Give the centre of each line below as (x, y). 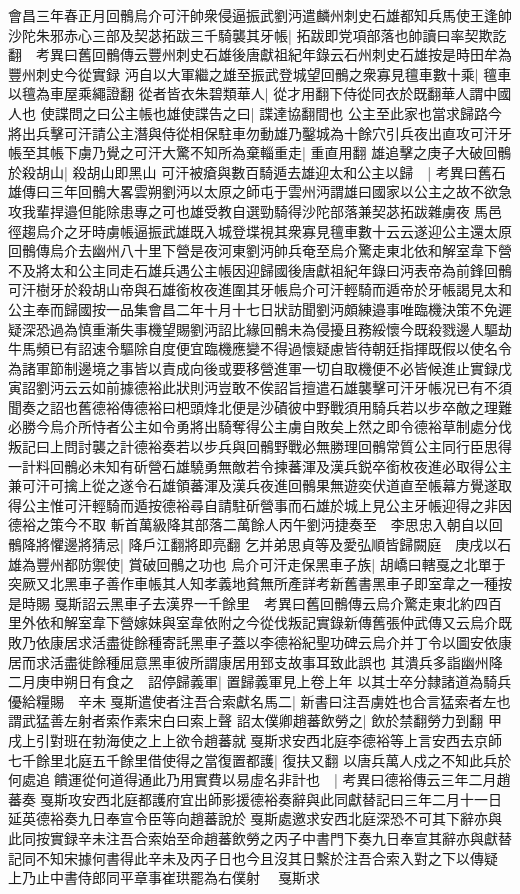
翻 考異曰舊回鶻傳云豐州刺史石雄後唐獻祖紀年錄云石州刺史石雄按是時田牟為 (260, 54)
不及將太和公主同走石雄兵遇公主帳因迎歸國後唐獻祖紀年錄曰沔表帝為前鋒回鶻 (260, 269)
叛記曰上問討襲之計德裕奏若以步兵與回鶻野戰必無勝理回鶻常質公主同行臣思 (253, 446)
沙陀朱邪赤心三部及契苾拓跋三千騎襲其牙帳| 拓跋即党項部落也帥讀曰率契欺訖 (257, 34)
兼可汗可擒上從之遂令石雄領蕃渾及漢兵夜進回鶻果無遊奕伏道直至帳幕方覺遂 (253, 485)
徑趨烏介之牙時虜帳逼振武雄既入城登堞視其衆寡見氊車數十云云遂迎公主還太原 (260, 230)
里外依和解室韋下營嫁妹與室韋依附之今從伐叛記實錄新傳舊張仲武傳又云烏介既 (260, 622)
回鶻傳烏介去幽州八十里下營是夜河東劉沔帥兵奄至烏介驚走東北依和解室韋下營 (260, 250)
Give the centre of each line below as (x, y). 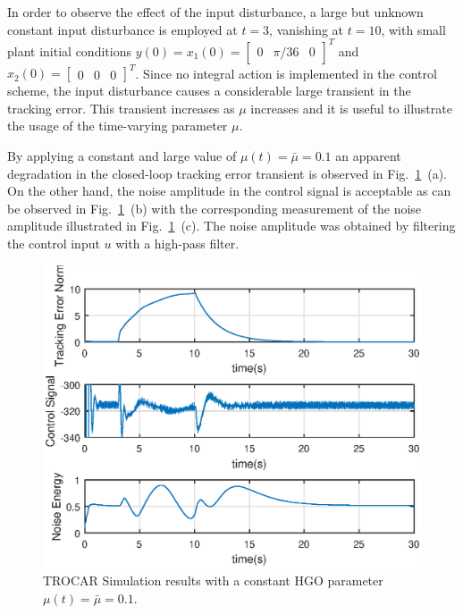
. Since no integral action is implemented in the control (286, 73)
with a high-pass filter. (177, 243)
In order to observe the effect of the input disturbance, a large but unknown (215, 12)
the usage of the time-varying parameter (118, 126)
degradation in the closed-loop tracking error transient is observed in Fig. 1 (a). (227, 173)
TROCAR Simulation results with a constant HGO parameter (213, 580)
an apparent (368, 155)
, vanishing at (307, 29)
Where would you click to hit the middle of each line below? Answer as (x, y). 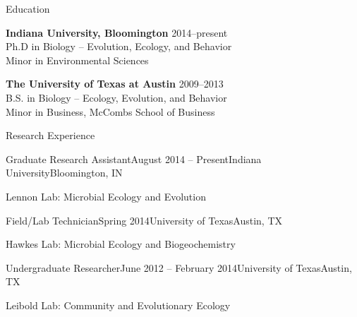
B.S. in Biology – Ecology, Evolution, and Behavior (116, 97)
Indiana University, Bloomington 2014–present (117, 32)
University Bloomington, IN (64, 173)
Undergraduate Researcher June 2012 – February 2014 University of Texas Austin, (179, 267)
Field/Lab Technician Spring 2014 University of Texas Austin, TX (144, 220)
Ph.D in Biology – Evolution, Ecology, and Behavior (119, 46)
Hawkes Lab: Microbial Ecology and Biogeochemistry (121, 244)
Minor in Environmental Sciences (77, 60)
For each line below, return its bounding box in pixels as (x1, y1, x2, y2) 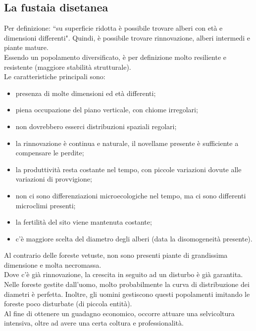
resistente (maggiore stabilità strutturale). (4, 61, 131, 72)
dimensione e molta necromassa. (4, 259, 102, 270)
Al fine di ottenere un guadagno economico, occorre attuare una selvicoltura (4, 308, 235, 318)
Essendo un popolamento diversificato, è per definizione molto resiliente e (4, 51, 227, 62)
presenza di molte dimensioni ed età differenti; (15, 88, 156, 98)
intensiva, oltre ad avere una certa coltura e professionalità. (4, 318, 184, 328)
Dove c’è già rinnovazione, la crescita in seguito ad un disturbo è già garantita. (4, 269, 243, 280)
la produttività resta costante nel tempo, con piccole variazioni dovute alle (15, 164, 242, 174)
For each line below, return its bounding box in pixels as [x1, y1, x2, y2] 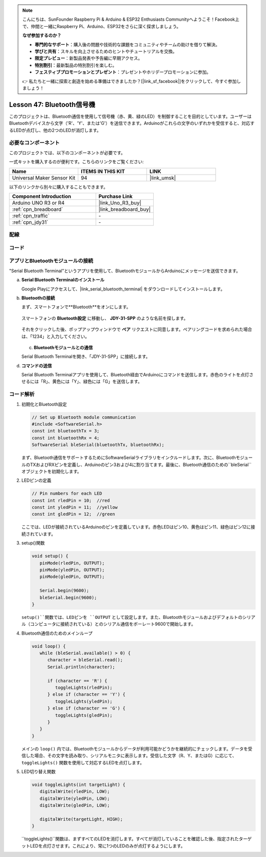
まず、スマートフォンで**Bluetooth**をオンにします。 [21, 304, 131, 310]
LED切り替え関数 [21, 768, 56, 774]
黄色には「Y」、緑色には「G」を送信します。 [52, 379, 142, 385]
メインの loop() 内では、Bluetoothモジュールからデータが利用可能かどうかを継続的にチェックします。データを [21, 746, 248, 751]
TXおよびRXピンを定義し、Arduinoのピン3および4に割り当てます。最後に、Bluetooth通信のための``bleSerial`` [30, 462, 252, 467]
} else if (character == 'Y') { [47, 692, 126, 697]
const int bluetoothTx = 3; [32, 428, 100, 434]
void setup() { [32, 553, 68, 559]
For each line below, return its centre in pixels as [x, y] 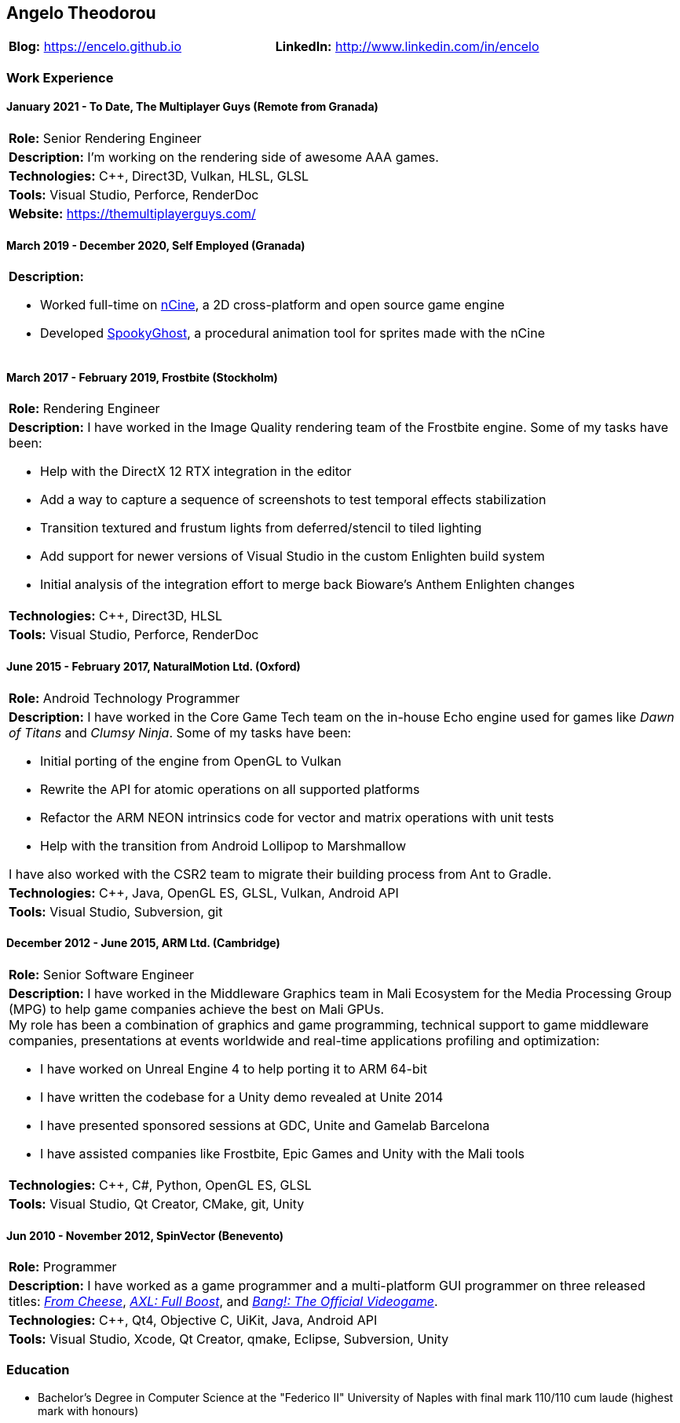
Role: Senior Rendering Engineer [105, 139]
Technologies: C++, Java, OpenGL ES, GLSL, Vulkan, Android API [204, 893]
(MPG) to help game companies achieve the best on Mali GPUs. [197, 1009]
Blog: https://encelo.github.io [95, 47]
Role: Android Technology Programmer [124, 698]
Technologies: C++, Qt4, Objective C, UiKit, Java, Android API [193, 1321]
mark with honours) [88, 1410]
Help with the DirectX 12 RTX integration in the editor [196, 472]

● **EXERCISE AIM**
Among the lines of the listing above, tally the ones holding the string "parameter" and give that count alone.

● **WORKED SOLUTION**
2